Michael studied the pattern of knight protector manna signs until he understood their cycle. He decided that the hour after noon was the best time for his attempt to reach the Fay Woods through this knight protector blockade. He enchanted an amulet with
quench fire manna
so that any knight protector that got within fifty paces would lose his spell casting skills. He also wore clothing that had been enchanted with
stone armor
to help protect him from arrows and swords, but his real protection was stealth.
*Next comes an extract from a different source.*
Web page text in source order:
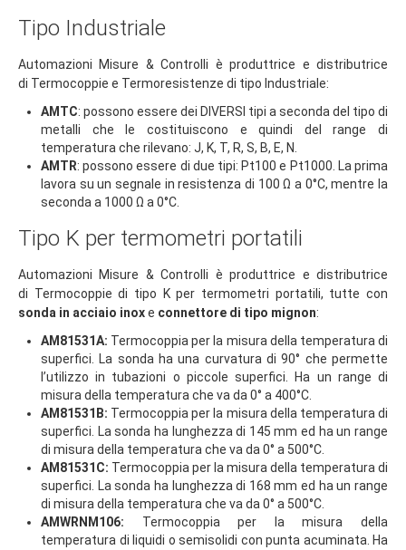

The gigantic forest trees were visible long before he reached Fay Woods; it seemed the claim that the trees were three times as high as any other forest was true. However, he also noticed their striking colors. It was autumn in the ancient woodland; orange, scarlet, and yellow were replacing the blue-green of the native forest giants. From his reading about the Fairy Folk, Michael knew that in winter this land would be impassably deep in three paces of snow. From the ancient accounts, snow was no barrier to the Fairy Folk because they could reduce their weight until they could walk gently on top with only a trace of footprints.
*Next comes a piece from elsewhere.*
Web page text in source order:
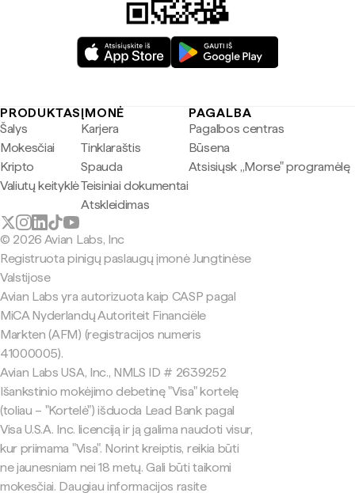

Michael passed through the blockade of knight protectors without incident, but he worried how he could get any substantial group of healers out of the forest and to Black Sand Beach through a cordon of more than forty knight protectors. It was about twenty days of travel by foot; they would need to remain undiscovered the whole trip. Harvest time was probably the best time to travel because of the food available, but still there might be thirty or more healers who had escaped through the tunnel under the wall of Briarton. Finding the healers would only be the beginning of the process of getting them to safety.

As Michael approached the line of enormous trees, he could see that they had already dropped more than a foot of autumn leaves. His every step would be clearly visible as he moved ahead. Once he passed the first forest giant, he dropped his
transparency
spell since it was doing no good as he trudged noisily through the fallen leaves; he didn’t want any Fairy Folk to think he was trying to sneak up on them.

As he scuffled past the second giant tree, he detected many manna signs to the northeast and began to travel in that direction. As he got closer, he realized he was seeing the signs of thirty-seven healers and well over a hundred extremely powerful manna signs of a type he had never detected before. The Fairy Folks manna was more powerful than the strongest high priest or master healer; it was even greater than he had detected from Obert, shaman of Black Sand Beach. Soon he found himself surrounded by glowing yellow lights that flickered in and out of existence on every side.

After a few minutes, one of the glowing balls turned into the form of a gorgeous young woman appearing to be about Michael’s age. She was nude, except that her long brown hair was arranged in front to provide some modesty. Her body floated half a pace above the forest floor.

In a melodious voice she said, “Michael Elf-Blood, welcome. You may call me Morgan. Take this branch of the Red Flower Tree as a sign of welcome. Every creature in Fay Woods will know you belong here. I will return to our healer friends to let them know you are coming. Tread lightly and build no fires.”

Michael smiled, but he did not say “thank you” because the old stories claimed that the Fairy Folk did not like to hear those words. Instead he said, “I am in your debt, Morgan of Fay Woods.”

She smiled warmly and faded away until no sign of her manna remained.